What is required:
Every line from the one with "you'd know that" up to and including the one with "install ./noip-duc_X.X.X_amd64.deb (22, 161, 156, 172)" is to be output exactly as it appears below; pictures are not.

Data records:
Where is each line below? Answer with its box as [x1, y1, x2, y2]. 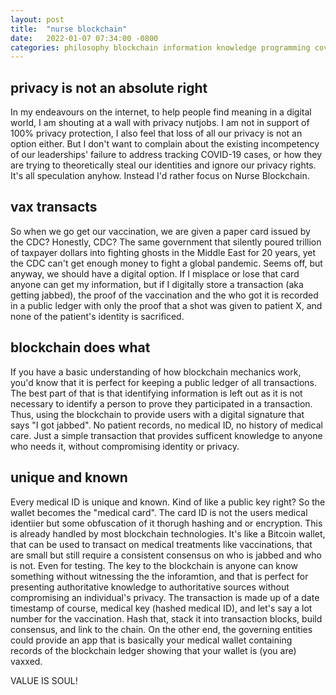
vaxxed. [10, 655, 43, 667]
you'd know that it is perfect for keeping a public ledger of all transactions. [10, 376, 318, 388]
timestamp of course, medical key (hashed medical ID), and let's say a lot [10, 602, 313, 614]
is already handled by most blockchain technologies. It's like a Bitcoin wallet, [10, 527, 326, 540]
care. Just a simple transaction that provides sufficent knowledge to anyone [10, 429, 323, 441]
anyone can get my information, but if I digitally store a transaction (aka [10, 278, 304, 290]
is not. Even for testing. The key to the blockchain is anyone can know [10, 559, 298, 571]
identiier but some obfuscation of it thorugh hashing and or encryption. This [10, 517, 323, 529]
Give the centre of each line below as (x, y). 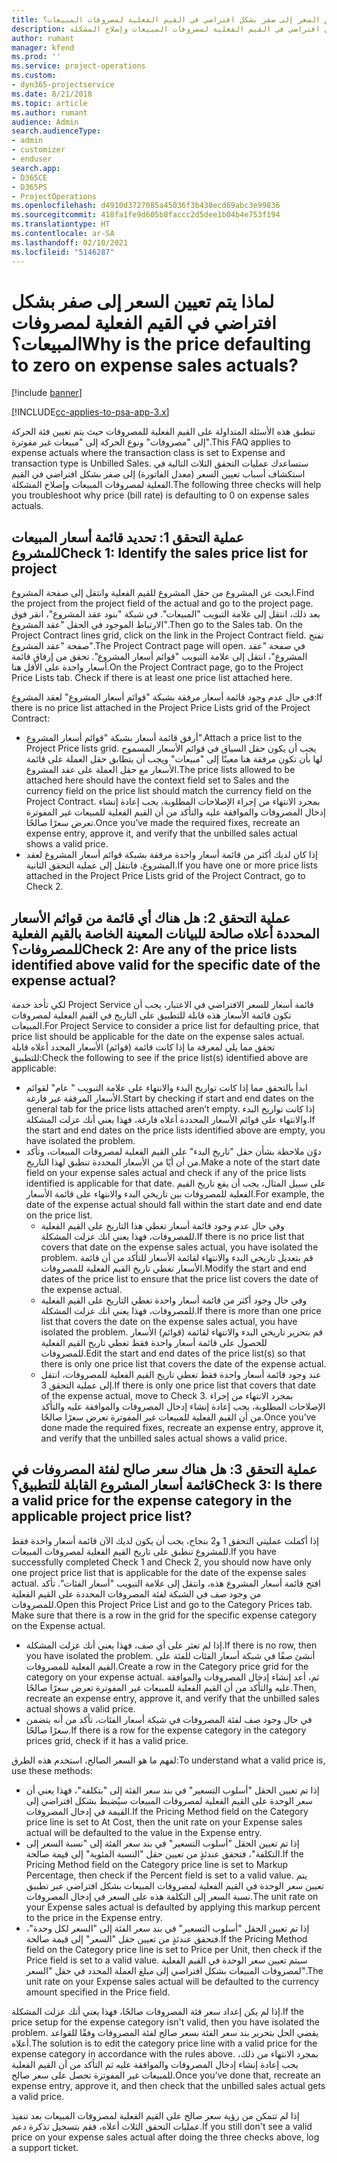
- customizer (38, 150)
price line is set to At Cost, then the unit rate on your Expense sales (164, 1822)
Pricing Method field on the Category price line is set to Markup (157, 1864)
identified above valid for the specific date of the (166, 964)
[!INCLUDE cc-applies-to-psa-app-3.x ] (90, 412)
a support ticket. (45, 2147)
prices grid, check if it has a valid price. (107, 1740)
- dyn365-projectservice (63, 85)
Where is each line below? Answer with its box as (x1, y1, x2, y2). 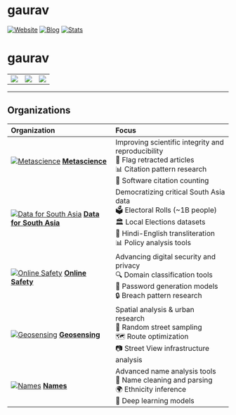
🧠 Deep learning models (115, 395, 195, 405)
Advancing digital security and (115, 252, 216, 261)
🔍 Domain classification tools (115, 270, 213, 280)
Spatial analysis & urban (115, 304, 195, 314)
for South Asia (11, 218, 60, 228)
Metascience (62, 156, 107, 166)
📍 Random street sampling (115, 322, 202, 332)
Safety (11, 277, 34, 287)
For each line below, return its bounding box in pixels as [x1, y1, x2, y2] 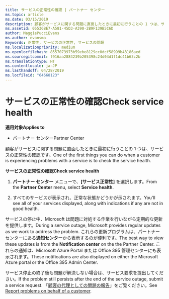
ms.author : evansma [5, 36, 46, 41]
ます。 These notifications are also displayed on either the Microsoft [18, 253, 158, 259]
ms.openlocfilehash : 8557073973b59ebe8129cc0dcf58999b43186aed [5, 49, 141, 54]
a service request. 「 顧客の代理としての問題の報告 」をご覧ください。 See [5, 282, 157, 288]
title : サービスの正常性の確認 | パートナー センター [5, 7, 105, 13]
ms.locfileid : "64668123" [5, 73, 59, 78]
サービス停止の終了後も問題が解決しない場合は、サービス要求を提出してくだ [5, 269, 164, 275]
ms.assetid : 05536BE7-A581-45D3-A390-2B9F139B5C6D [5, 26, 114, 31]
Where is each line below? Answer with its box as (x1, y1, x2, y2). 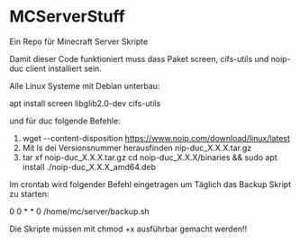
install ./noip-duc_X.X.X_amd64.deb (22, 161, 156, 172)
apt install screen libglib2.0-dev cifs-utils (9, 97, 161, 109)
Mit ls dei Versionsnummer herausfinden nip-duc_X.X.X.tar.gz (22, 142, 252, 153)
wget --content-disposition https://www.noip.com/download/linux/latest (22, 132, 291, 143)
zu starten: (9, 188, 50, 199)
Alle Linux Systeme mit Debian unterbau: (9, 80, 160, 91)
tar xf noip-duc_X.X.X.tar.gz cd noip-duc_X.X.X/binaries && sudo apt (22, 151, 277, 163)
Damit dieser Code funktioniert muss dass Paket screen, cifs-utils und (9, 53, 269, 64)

==

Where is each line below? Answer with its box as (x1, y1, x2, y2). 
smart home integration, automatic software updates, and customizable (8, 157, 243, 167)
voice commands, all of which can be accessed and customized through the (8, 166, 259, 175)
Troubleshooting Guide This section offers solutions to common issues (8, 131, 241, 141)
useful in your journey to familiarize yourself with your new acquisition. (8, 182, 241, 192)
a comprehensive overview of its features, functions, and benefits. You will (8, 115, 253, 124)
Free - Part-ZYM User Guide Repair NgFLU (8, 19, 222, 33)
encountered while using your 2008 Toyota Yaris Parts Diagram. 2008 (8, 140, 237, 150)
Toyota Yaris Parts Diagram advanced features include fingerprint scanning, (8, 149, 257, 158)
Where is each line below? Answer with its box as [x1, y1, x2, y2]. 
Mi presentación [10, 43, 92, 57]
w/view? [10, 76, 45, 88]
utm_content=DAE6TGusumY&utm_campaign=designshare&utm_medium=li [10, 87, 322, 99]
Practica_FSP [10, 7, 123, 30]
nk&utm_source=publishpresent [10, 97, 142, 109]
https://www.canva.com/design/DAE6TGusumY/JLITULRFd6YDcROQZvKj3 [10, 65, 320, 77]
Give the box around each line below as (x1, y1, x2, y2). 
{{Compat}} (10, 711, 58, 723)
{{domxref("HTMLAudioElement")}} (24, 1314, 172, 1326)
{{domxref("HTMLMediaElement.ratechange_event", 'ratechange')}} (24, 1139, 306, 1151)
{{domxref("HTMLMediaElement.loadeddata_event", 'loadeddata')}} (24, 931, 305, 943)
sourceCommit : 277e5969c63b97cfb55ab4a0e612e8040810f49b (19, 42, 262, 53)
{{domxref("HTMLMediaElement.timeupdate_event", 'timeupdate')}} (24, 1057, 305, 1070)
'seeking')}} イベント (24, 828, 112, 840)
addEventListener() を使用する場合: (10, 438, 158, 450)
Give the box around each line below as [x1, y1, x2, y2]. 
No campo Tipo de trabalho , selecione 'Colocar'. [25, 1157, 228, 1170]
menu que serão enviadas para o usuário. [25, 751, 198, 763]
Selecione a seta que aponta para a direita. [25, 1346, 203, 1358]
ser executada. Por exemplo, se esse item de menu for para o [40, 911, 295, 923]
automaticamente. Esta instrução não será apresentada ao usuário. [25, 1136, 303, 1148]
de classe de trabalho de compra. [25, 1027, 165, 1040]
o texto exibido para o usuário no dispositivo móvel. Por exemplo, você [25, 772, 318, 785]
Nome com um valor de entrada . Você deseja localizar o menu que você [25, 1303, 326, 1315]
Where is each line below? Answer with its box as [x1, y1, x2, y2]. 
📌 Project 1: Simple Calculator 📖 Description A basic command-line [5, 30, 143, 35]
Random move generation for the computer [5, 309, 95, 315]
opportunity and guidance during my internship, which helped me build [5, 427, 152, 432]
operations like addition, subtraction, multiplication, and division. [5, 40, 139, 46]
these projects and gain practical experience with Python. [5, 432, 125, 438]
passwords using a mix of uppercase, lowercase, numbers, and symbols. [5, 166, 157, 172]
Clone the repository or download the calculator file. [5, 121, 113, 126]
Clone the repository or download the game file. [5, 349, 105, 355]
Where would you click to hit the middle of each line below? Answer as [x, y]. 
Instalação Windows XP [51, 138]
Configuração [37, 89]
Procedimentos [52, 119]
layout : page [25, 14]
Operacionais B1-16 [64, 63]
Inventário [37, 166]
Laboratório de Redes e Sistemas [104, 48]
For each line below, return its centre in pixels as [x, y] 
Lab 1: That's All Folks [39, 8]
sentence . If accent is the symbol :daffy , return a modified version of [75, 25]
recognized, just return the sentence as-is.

Result:
you'd know that it is perfect for keeping a public ledger of all transactions. [10, 376, 318, 388]
timestamp of course, medical key (hashed medical ID), and let's say a lot [10, 602, 313, 614]
is already handled by most blockchain technologies. It's like a Bitcoin wallet, [10, 527, 326, 540]
care. Just a simple transaction that provides sufficent knowledge to anyone [10, 429, 323, 441]
anyone can get my information, but if I digitally store a transaction (aka [10, 278, 304, 290]
is not. Even for testing. The key to the blockchain is anyone can know [10, 559, 298, 571]
identiier but some obfuscation of it thorugh hashing and or encryption. This [10, 517, 323, 529]
Give the centre of each line below as (x, y). 
- customizer (38, 150)
price line is set to At Cost, then the unit rate on your Expense sales (164, 1822)
Pricing Method field on the Category price line is set to Markup (157, 1864)
identified above valid for the specific date of the (166, 964)
[!INCLUDE cc-applies-to-psa-app-3.x ] (90, 412)
a support ticket. (45, 2147)
prices grid, check if it has a valid price. (107, 1740)
- dyn365-projectservice (63, 85)
Where is each line below? Answer with its box as (x1, y1, x2, y2). 
🧠 Deep learning models (115, 395, 195, 405)
Advancing digital security and (115, 252, 216, 261)
🔍 Domain classification tools (115, 270, 213, 280)
Spatial analysis & urban (115, 304, 195, 314)
for South Asia (11, 218, 60, 228)
Metascience (62, 156, 107, 166)
📍 Random street sampling (115, 322, 202, 332)
Safety (11, 277, 34, 287)
For each line below, return its bounding box in pixels as [x1, y1, x2, y2] 
ms.author : evansma [5, 36, 46, 41]
ます。 These notifications are also displayed on either the Microsoft [18, 253, 158, 259]
ms.openlocfilehash : 8557073973b59ebe8129cc0dcf58999b43186aed [5, 49, 141, 54]
a service request. 「 顧客の代理としての問題の報告 」をご覧ください。 See [5, 282, 157, 288]
title : サービスの正常性の確認 | パートナー センター [5, 7, 105, 13]
ms.locfileid : "64668123" [5, 73, 59, 78]
サービス停止の終了後も問題が解決しない場合は、サービス要求を提出してくだ [5, 269, 164, 275]
ms.assetid : 05536BE7-A581-45D3-A390-2B9F139B5C6D [5, 26, 114, 31]
Where is each line below? Answer with its box as (x1, y1, x2, y2). 
install ./noip-duc_X.X.X_amd64.deb (22, 161, 156, 172)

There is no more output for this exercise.